XÉNON-135: ISÓTOPO RADIOACTIVO IMPEDE REACTIVAÇÃO
Apagão deverá ‘apagar’ centrais nucleares de Espanha por 72 horas

Às 14h35 desta quarta-feira, hora de Lisboa, cinquenta horas após o colapso eléctrico que mergulhou a Península Ibérica numa falha de geração sem precedentes, as centrais nucleares espanholas permanecem totalmente desligadas. A análise contínua dos dados da Red Eléctrica de España, verificada pelo PÁGINA UM, confirma que nenhum dos sete reactores nucleares operacionais retomou a produção de energia até ao momento — uma situação inédita na história do sistema energético espanhol.
O ‘silêncio operacional’ das centrais Almaraz, Ascó, Cofrentes, Vandellós II e Trillo, cujos reactores representam cerca de 7 GW de capacidade instalada, prolonga-se agora por mais de dois dias, sem que o Consejo de Seguridad Nuclear (CSN) tenha emitido qualquer explicação técnica detalhada sobre o atraso. A última comunicação oficial do CSN ocorreu às 3h15 da madrugada de terça-feira, onde apenas foi referido o fim do “pré-alerta de emergência” após restabelecimento externo do fornecimento eléctrico.

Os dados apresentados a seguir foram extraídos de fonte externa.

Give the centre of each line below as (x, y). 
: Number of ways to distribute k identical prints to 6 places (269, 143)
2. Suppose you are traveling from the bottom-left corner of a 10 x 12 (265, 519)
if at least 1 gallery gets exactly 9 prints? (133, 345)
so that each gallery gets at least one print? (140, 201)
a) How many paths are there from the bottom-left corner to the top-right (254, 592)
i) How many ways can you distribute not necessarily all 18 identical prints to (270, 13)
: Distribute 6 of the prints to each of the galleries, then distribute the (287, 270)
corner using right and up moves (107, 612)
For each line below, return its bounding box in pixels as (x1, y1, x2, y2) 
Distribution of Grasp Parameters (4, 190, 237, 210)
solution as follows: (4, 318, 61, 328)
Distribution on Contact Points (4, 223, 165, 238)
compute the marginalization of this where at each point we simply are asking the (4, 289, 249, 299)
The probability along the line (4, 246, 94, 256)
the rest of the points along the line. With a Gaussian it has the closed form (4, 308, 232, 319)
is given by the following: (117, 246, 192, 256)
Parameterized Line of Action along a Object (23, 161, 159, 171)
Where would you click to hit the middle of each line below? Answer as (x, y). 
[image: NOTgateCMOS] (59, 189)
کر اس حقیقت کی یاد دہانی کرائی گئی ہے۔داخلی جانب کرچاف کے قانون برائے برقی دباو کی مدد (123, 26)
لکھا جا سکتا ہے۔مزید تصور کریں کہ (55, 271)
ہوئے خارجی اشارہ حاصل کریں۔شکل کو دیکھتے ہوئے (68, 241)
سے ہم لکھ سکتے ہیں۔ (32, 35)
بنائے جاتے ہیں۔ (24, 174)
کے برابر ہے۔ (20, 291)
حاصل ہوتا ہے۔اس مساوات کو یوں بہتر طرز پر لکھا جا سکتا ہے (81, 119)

Os sistemas automáticos de paragem de emergência, designados SCRAM, servem exactamente para evitar riscos muito graves, estando previsto sobretudo em planos anti-sísmicos. A ausência de reactivação ao fim de 50 horas ainda não é suficiente para levantar questões de segurança sobre o impacte do incidente do apagão operacionais, mas se se prolongar por mais de 72 horas indiciará outro tipo de problemas.
Segundo fontes técnicas ouvidas pelo PÁGINA UM, um dos factores mais prováveis para este atraso na reactivação das centrais nucleares espanholas será o chamado “envenenamento por xenón-135”, um fenómeno bem conhecido na operação nuclear, embora raramente se manifeste de forma simultânea e prolongada em múltiplos reactores de um mesmo país.
O xenón-135 é um produto radioactivo de fissão com enorme capacidade de absorção de neutrões térmicos, que se forma tanto directamente, na fissão do urânio-235 e plutónio-239, como, sobretudo indirectamente, por decaimento radioactivo do iodo-135, que possui uma meia-vida de 6,6 horas.

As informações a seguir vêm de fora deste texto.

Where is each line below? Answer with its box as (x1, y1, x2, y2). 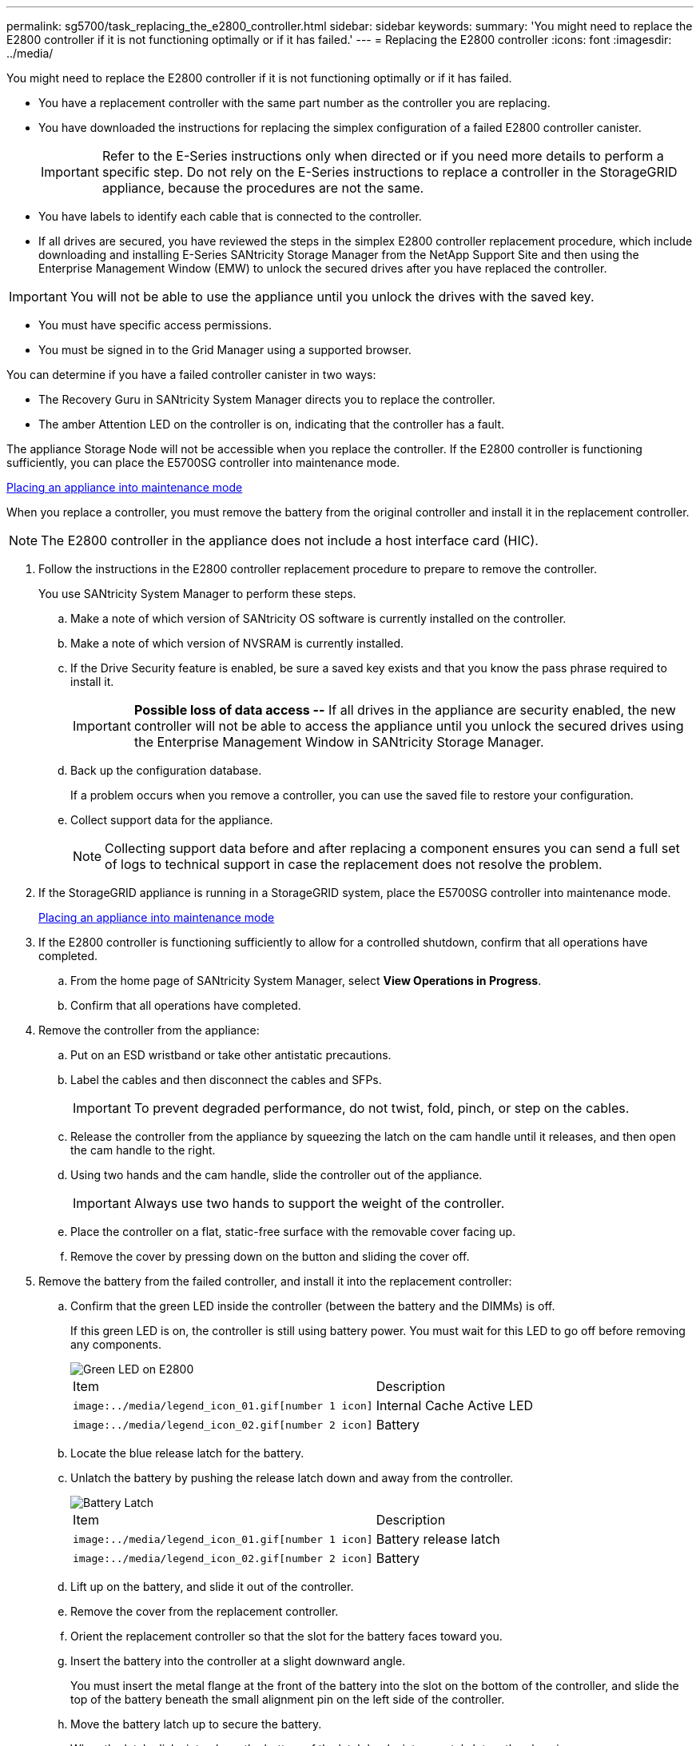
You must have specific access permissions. (38, 318, 272, 332)
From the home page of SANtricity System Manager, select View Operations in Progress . (70, 974, 542, 987)
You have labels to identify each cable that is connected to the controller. (38, 209, 422, 223)
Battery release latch (376, 1531, 500, 1547)
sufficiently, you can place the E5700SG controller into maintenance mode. (6, 456, 400, 469)
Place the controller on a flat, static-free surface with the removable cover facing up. (70, 1225, 516, 1238)
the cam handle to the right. (70, 1143, 216, 1157)
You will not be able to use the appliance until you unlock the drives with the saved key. (70, 289, 595, 305)

Quando um reactor é abruptamente desligado por SCRAM, como ocorreu em Espanha pelas 12h35 de segunda-feira, a produção de neutrões cessa quase de imediato, mas os precursores radioactivos da cadeia de fissão continuam a decair, acumulando xenón-135. Sem neutrões disponíveis para capturá-lo e destruí-lo, a sua concentração atinge um pico entre 8 a 10 horas após a paragem, fenómeno que impede a reanimação do reactor, mesmo que todos os sistemas estejam tecnicamente operacionais.
A única forma de reduzir os níveis de xenón-135 é esperar o seu decaimento natural para césio-135, processo que exige um período até 72 horas, dependendo da potência anterior do reactor e do regime de operação. A operação de arranque prematuro poderá inclusive falhar ou danificar sistemas se for tentada antes da recuperação total da margem de reactividade.
As centrais nucleares espanholas — todas do tipo água leve pressurizada (PWR), com excepção de Cofrentes (do tipo BWR) — estão desenhadas para lidar com este fenómeno, mas a simultaneidade de sete reactores em SCRAM dificulta a gestão operacional, requerendo planeamento cuidadoso de reactivação sequencial, para garantir estabilidade na rede eléctrica e segurança reaccional.

Se se confirmar a reactivação das centrais nas próximas 24 horas, este tipo de fenómeno não representará um risco de segurança, mas sim um limite técnico de reactivação temporária reconhecido pelas normas internacionais da International Atomic Energy Agency (IAEA) e da U.S. Nuclear Regulatory Commission (NRC).
Actualmente, não há indícios de danos estruturais nos reactores, o que reforça a tese de que o apagão foi uma consequência de falha sistémica na rede, e não provocado pelas centrais. A activação do SCRAM nos sete reactores, que estavam a produzir cerca de 3.400 MW às 12h30 (hora espanhola) de segunda-feira, coincidiu com quedas abruptas de frequência e tensão, indicando um colapso no equilíbrio entre produção e consumo.